*WHAT THE TASK ASKS:* From the listing below, give again exactly the lines from the line with "strengthening the monarchy: expert" to the line with "focus on the", ends included, without any pictures.

*DATA EXCERPTS:*
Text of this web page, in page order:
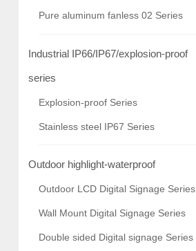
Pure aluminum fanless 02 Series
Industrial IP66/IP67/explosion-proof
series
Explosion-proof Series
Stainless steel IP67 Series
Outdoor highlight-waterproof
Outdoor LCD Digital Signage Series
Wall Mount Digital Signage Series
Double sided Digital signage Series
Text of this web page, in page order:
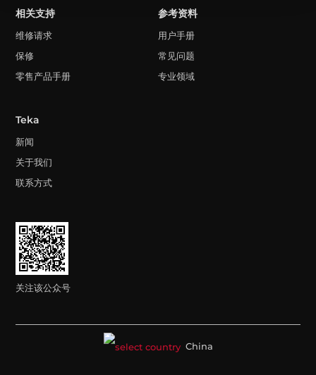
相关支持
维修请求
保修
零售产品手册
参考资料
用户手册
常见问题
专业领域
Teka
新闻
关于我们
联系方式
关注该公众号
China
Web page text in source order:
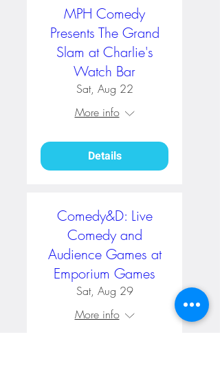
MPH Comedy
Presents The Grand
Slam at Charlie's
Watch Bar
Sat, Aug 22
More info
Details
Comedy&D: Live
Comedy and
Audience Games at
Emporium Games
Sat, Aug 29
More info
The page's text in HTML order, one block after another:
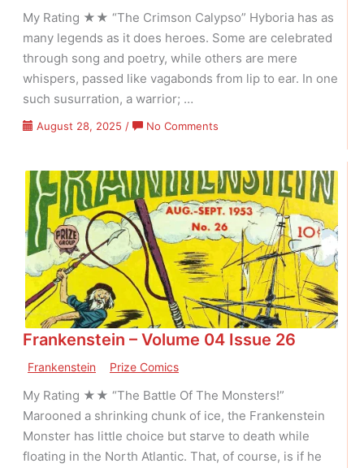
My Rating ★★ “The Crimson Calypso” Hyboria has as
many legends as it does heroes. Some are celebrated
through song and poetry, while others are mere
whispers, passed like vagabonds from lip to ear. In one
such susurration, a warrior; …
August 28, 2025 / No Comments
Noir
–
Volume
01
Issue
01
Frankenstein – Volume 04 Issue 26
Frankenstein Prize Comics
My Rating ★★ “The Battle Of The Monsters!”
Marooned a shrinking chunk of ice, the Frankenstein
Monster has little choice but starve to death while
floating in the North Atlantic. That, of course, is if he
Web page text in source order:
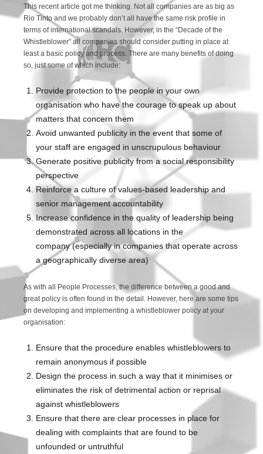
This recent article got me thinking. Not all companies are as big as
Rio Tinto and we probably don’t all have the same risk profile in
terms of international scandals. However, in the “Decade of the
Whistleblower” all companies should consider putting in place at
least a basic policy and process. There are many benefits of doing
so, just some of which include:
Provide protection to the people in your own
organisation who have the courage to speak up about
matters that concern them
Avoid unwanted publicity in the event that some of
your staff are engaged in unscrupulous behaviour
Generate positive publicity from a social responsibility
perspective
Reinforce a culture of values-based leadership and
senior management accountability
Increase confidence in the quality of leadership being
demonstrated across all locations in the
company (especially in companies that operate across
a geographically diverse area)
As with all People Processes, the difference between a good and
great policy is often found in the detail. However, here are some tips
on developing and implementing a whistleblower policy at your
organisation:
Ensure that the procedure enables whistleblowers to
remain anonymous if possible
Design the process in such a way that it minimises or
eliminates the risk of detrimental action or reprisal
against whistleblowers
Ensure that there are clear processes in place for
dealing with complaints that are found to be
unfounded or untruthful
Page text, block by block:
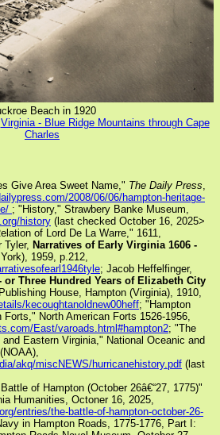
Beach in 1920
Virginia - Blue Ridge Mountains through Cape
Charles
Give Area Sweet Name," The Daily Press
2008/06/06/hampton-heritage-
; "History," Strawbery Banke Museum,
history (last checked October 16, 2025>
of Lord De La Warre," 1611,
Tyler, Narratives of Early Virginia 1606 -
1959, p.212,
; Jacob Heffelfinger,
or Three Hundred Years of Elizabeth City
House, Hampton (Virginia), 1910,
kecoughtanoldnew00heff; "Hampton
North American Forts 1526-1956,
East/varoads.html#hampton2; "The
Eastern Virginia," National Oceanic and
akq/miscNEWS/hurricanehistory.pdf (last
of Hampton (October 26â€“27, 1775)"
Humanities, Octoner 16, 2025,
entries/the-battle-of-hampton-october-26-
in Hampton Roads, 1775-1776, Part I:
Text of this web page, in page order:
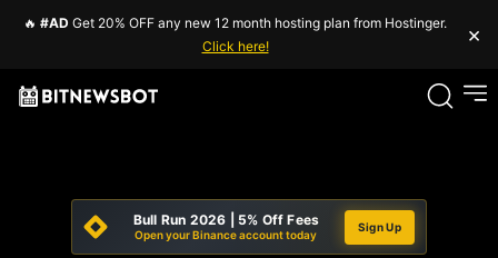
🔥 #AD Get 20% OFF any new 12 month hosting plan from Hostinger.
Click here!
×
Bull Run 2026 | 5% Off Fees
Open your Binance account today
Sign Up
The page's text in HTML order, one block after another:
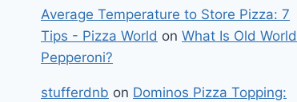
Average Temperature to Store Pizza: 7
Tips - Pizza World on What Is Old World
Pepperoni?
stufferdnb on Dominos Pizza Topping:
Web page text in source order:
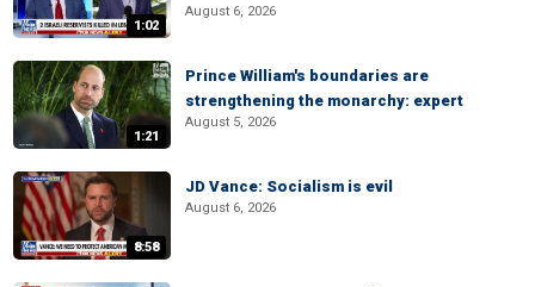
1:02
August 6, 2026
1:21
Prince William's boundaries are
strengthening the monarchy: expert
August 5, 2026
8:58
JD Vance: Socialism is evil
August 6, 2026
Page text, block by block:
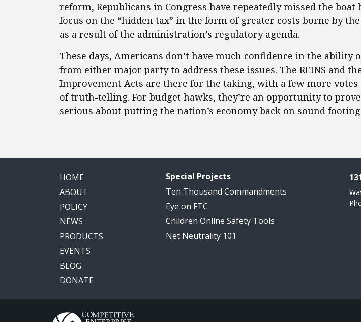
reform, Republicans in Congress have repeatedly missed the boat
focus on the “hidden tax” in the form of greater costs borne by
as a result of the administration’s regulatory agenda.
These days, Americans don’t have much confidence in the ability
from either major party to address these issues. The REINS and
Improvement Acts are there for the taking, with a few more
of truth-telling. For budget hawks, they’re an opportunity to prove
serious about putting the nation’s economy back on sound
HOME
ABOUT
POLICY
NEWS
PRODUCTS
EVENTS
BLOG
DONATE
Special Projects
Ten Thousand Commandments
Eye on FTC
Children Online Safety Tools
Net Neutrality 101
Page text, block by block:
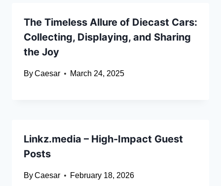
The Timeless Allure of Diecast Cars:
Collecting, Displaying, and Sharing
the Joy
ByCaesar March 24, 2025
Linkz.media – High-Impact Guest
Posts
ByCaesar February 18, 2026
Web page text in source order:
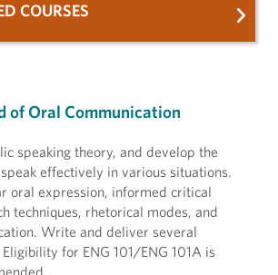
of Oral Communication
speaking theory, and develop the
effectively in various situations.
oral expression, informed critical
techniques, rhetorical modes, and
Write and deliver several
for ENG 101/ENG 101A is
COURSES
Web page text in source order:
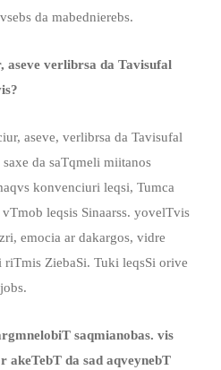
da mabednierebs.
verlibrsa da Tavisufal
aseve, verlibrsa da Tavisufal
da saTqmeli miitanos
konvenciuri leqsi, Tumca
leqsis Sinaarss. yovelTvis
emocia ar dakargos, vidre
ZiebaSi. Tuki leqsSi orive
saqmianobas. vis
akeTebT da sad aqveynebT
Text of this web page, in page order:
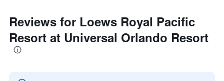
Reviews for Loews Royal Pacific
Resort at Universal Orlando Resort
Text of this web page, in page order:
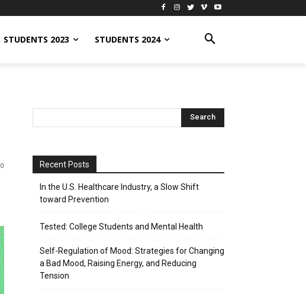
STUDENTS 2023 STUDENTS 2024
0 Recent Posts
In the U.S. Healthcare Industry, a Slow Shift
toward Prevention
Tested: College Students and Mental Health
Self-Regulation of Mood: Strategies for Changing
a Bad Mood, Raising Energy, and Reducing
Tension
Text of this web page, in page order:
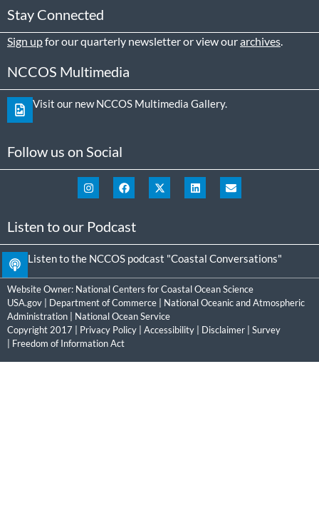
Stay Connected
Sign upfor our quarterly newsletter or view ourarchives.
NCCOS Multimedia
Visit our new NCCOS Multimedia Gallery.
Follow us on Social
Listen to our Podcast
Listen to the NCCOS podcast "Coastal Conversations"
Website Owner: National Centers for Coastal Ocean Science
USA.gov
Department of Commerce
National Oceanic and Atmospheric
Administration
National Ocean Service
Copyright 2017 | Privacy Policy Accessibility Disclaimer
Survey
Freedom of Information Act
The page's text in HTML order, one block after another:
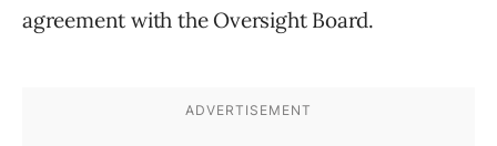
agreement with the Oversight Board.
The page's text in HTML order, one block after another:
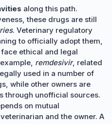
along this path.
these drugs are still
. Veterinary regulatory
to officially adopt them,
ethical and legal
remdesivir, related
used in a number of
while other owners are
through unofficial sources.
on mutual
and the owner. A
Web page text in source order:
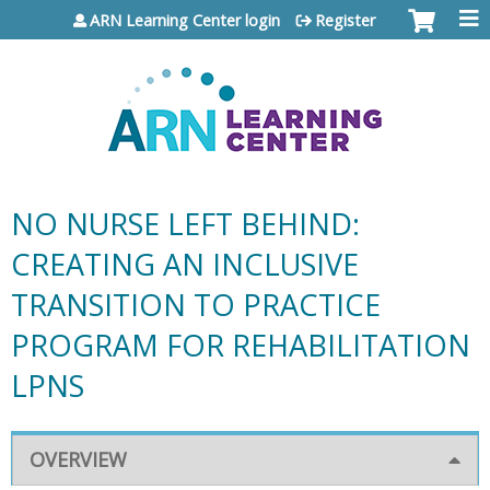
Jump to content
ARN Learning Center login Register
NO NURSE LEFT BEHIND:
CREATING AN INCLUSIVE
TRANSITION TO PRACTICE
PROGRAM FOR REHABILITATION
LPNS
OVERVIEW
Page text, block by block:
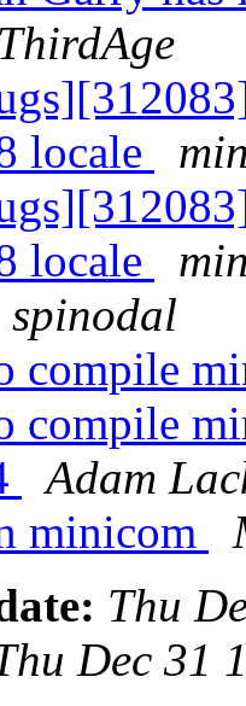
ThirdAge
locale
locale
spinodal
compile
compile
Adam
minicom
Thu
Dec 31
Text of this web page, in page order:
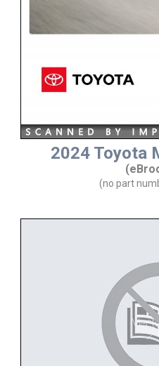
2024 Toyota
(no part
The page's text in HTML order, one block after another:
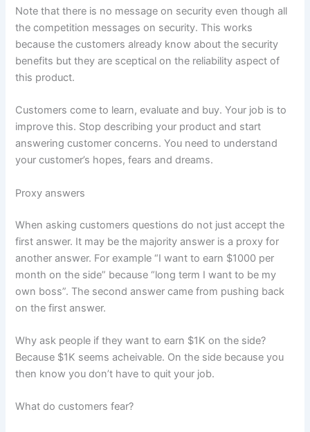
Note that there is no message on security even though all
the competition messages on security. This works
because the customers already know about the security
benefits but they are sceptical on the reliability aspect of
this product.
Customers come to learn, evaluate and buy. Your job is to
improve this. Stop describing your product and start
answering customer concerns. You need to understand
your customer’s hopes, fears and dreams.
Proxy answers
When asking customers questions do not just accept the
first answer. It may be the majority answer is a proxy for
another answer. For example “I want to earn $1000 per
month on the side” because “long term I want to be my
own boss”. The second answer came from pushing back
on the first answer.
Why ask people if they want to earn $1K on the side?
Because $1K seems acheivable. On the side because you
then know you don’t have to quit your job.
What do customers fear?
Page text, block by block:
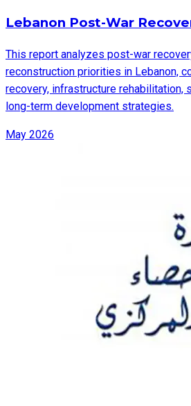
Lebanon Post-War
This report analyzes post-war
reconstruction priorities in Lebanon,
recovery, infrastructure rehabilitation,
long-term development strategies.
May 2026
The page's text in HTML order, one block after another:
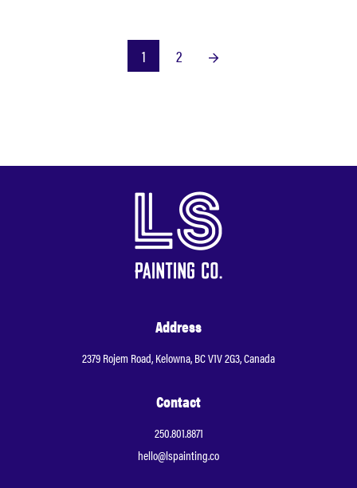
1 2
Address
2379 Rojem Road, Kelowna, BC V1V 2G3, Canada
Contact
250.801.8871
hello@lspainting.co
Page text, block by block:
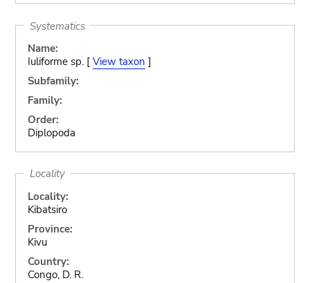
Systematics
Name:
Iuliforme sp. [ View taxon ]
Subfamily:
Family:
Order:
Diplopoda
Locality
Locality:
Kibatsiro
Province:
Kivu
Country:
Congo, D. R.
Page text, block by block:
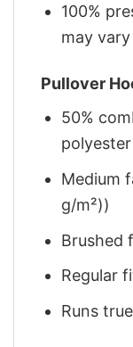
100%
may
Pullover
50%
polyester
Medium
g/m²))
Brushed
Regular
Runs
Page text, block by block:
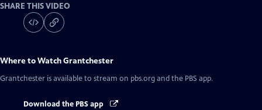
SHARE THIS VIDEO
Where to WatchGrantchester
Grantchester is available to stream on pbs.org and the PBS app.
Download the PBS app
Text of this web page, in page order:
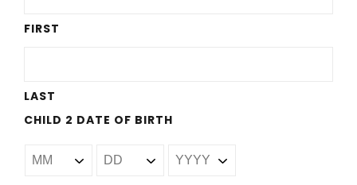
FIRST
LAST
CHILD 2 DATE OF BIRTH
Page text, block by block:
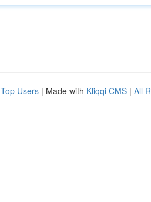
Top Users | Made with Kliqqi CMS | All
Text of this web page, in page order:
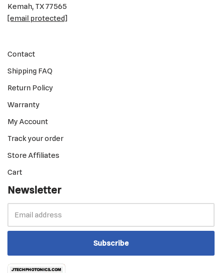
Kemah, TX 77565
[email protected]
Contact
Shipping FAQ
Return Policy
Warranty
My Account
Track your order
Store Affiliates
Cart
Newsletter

*PROBLEM SOLUTION:*
strengthening the monarchy: expert
August 5, 2026
8:58
JD Vance: Socialism is evil
August 6, 2026
Page text, block by block:
reform, Republicans in Congress have repeatedly missed the boat
focus on the “hidden tax” in the form of greater costs borne by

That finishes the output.